Continuò a ricoprire la carica di presidente patrimoniale anche dopo la nomina a presidente del Senato, avvenuta all'indomani della morte del Porporato, il 21 ott. 1544. Intanto, il 24 maggio 1546, la Corte del Parlamento di Torino lo condannò alla decapitazione e ordinò il sequestro di tutti i suoi beni. La sentenza, evidentemente, era esecutoria solo nei territori occupati dai Francesi. Allorché Emanuele Filiberto fu reintegrato nei suoi domini, la sentenza, a norma delle disposizioni contenute nel trattato di Cateau Cambrésis, fu annullata e i beni vennero restituiti ai Balbo.
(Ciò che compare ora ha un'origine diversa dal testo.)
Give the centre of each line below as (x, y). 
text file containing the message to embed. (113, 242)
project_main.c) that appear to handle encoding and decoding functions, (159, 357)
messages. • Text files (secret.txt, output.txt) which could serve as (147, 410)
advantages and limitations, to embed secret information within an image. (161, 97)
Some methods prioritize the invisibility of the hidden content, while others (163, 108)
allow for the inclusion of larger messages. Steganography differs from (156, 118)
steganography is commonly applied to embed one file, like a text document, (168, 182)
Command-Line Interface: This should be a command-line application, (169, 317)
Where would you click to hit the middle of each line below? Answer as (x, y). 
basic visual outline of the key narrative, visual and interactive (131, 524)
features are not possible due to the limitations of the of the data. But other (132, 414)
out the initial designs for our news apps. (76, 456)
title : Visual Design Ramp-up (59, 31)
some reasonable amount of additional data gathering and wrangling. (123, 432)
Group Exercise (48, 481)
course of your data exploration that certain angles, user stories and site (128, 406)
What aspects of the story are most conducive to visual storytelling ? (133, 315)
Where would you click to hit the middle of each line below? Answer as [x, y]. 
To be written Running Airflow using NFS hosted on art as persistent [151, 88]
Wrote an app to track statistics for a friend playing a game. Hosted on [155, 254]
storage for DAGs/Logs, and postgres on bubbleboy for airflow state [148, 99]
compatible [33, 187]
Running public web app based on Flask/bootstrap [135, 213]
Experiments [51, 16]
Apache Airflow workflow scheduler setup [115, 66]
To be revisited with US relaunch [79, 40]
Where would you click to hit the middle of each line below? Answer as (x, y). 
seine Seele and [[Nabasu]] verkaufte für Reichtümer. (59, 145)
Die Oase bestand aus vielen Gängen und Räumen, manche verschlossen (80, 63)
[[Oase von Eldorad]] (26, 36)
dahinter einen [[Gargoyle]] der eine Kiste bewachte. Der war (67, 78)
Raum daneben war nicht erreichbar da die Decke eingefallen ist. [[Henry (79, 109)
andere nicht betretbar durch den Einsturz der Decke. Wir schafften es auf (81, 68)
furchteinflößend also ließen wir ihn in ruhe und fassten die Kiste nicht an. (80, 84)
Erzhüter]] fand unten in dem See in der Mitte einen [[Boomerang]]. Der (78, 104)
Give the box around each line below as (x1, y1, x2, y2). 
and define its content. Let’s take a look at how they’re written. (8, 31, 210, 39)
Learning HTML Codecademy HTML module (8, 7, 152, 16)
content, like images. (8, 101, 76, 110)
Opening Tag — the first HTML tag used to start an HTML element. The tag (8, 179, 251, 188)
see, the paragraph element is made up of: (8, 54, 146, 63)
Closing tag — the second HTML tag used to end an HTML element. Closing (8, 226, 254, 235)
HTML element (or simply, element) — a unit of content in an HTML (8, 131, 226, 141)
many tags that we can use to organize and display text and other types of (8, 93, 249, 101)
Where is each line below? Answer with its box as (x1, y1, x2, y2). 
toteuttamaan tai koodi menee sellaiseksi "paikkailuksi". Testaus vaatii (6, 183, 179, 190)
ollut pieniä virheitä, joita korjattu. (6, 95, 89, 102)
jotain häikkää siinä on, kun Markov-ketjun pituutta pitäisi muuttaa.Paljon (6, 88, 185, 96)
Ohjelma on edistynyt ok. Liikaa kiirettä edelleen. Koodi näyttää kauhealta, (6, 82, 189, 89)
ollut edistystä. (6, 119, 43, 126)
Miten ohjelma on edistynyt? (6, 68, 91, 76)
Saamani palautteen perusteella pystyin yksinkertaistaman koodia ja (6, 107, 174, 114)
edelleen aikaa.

A partire dal 21 genn. 1548 il B. ottenne le giurisdizione di Ceva e poté così fregiarsi del titolo "ex marchionibus Cevae". L'aveva comperata da Febo, marchese di Ceva, quando costui, accusato di gravissimi delitti, la stava perdendo per sequestro. La maniera escogitata dal B., uomo di una venalità eccessiva anche per la sua epoca, per ottenere il diritto, era poco leale e corretta. Egli obbligò Caterina, figlia di Febo, a sposare il suo primogenito, Carlo Francesco, che al momento delle nozze fu adottato come figlio da Febo. In questa maniera il titolare dei diritti sul feudo di Ceva e Castelnuovo poté "donarli" al Balbo. Sebbene l'adozione fosse giuridicamente inesistente, il trasferimento patrimoniale non fu mai contestato. Anzi, il 2 sctt. 1550, il B. poté vendere al principe di Melfi, Marcantonio Doria del Carretto, a nome proprio, del figlio e della nuora, per 23.500 scudi d'Italia, i beni allodiali e feudali di Ceva, del castello delle Mollere, di Castelnuovo, di Priero, di Montezemolo e di Chiuso. La ratifica delle vendite, nonostante la formale opposizione della vedova, delle figlie e del nipote di Febo, fu regolarmente concessa da Carlo II riconfermata da Emanuele Filiberto. Il B., al momento della vendita, si era riservato la quarta parte dei diritti feudali su Ceva, ragguagliati a un dodicesimo della totalità. In questa maniera conservò il titolo di marchese di Ceva e il diritto di trasmetterlo ai suoi eredi. Col ricavato delle vendite, il B. comprò di lì a poco il castello di Quart e le terre annesse di Ojace e Valpelline.
È stato detto che il B. fu altresì cancelliere ducale. La notizia non trova conferma nei documenti dell'epoca. Nel corso dell'occupazione francese del ducato la carica di cancelliere rimase costantemente vacante: il B. come presidente del Senato probabilmente adempì ad interim alcuni doveri del cancelliere, come la conservazione dei sigilli. È stato altresì reputato autore d'un famoso Memoriale sulla situazione religiosa nel Piemonte e contea di Nizza. Il Memoriale, opera non si sa bene se di Tommaso Langosco di Stroppiana o di Cassiano dal Pozzo, è stato redatto tra il 3 nov. 1559 e il 16 sett. 1560, cioè otto anni dopo la morte del B., avvenuta ad Arona nel 1552. Fu sepolto nella collegiata di Chieri.